● Problem to work on
Look through the listing below for the line containing "Where is each". Copy it and each line after it up to and including the line containing "whom the Software", exactly, leaving out pictures.
========================
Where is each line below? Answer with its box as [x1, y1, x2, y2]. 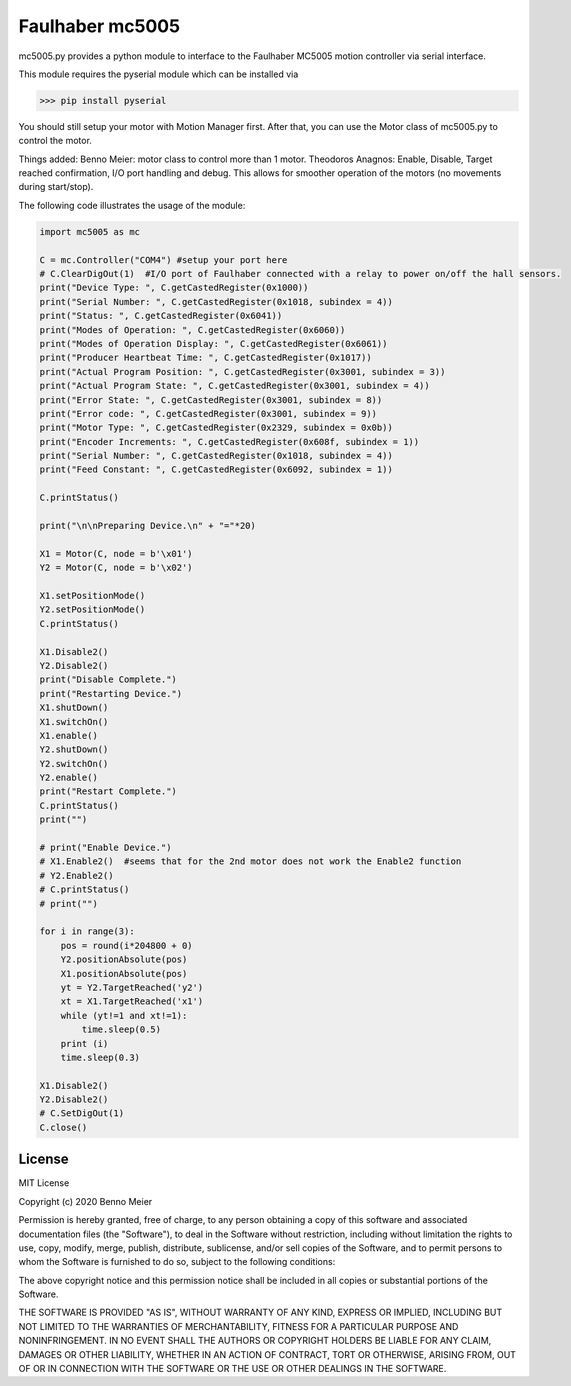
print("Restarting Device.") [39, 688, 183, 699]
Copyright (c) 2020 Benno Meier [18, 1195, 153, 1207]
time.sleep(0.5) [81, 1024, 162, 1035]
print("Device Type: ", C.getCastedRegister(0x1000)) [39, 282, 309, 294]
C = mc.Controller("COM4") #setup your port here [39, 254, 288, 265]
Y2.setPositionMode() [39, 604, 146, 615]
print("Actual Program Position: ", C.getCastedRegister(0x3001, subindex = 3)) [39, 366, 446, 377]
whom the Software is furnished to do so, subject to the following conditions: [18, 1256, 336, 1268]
========================
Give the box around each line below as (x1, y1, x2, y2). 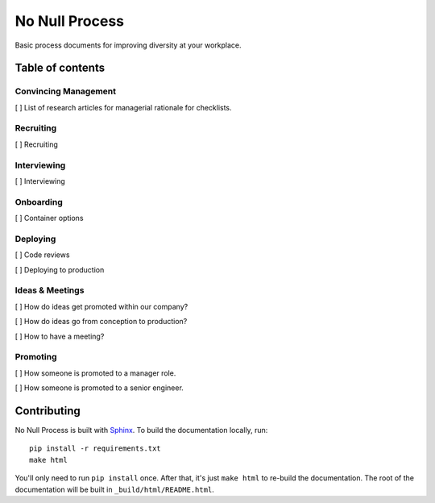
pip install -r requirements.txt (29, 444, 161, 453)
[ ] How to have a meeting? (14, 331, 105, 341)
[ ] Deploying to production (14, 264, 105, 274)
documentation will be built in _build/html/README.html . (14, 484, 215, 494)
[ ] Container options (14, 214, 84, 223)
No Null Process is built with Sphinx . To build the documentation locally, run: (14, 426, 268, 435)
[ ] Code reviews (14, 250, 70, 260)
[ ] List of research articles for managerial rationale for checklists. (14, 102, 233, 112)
========================
● Solution below
Where is each line below? Answer with its box as [x1, y1, x2, y2]. 
print("Restarting Device.") [39, 688, 183, 699]
Copyright (c) 2020 Benno Meier [18, 1195, 153, 1207]
time.sleep(0.5) [81, 1024, 162, 1035]
print("Device Type: ", C.getCastedRegister(0x1000)) [39, 282, 309, 294]
C = mc.Controller("COM4") #setup your port here [39, 254, 288, 265]
Y2.setPositionMode() [39, 604, 146, 615]
print("Actual Program Position: ", C.getCastedRegister(0x3001, subindex = 3)) [39, 366, 446, 377]
whom the Software is furnished to do so, subject to the following conditions: [18, 1256, 336, 1268]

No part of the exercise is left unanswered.